Source data:
---+---
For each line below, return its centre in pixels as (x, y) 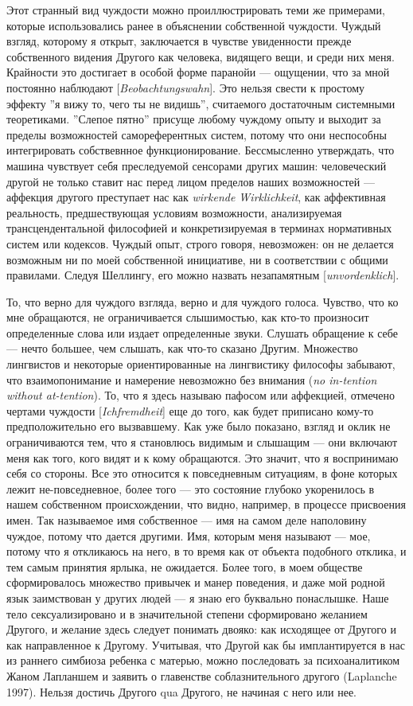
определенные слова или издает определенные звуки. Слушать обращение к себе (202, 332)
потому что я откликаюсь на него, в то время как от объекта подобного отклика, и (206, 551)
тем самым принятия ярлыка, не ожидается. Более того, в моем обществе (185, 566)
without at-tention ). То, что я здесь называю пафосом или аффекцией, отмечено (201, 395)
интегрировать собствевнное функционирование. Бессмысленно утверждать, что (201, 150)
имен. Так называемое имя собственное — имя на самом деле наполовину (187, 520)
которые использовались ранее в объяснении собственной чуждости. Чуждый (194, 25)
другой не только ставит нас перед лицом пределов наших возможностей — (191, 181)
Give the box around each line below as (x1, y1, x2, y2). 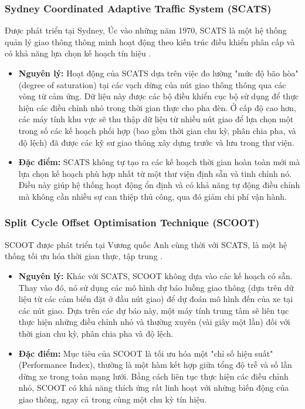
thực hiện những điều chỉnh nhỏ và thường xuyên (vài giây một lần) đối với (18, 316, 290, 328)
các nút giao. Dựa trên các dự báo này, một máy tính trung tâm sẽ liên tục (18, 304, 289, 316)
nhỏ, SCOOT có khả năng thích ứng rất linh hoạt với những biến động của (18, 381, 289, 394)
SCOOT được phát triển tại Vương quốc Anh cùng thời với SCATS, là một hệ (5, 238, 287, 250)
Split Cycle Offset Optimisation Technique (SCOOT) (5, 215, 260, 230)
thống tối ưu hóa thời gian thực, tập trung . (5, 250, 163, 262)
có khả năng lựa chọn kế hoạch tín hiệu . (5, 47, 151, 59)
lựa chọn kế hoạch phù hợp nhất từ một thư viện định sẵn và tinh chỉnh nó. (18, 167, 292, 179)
---+---
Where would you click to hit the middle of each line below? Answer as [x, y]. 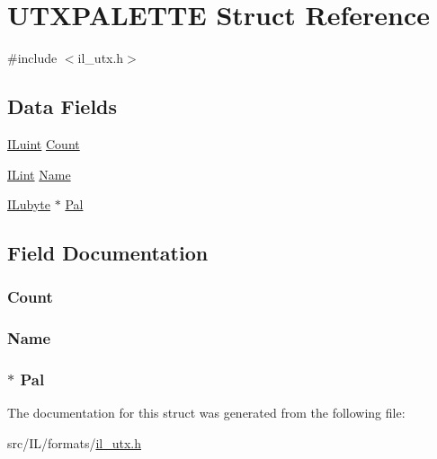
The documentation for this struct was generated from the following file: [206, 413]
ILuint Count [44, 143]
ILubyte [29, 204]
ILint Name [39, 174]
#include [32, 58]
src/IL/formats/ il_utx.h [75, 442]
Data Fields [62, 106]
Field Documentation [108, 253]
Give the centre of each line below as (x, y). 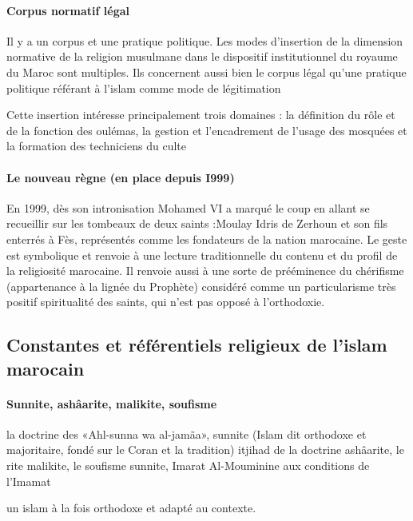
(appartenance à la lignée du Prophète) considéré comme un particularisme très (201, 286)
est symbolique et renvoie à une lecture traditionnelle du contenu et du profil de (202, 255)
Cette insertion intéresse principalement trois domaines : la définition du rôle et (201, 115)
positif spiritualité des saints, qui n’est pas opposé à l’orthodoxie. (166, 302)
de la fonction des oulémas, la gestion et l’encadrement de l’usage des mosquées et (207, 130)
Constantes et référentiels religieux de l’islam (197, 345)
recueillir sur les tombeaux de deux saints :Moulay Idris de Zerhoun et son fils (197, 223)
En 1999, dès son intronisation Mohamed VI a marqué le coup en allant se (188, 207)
---+---
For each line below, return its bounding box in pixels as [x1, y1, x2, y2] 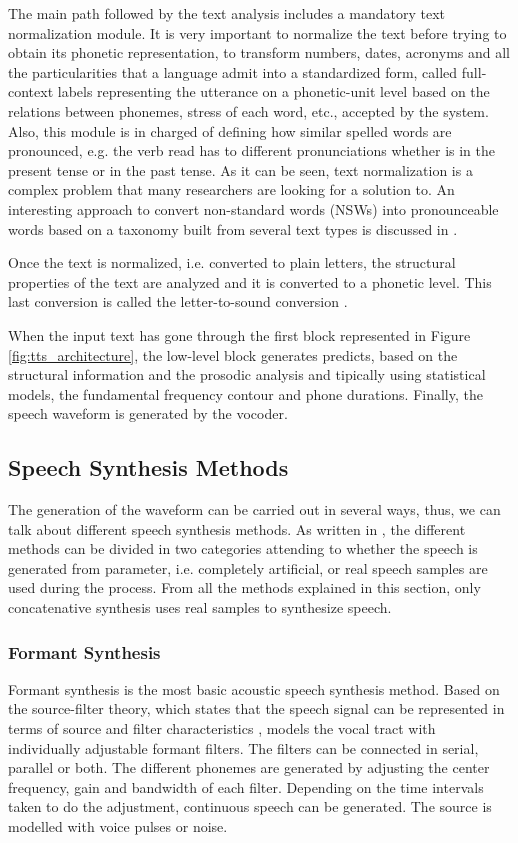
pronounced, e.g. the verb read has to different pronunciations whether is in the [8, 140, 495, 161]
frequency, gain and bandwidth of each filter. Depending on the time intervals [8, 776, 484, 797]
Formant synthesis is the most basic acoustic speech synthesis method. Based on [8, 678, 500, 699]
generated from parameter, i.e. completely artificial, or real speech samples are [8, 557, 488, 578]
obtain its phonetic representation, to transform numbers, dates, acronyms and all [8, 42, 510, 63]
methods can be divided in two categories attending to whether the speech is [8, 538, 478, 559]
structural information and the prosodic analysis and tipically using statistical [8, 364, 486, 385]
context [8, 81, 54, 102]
---+---
• What this task involves:
What number of lines in the data above include the string "chỉnh"? Answer with that number only.

• Written reply:
2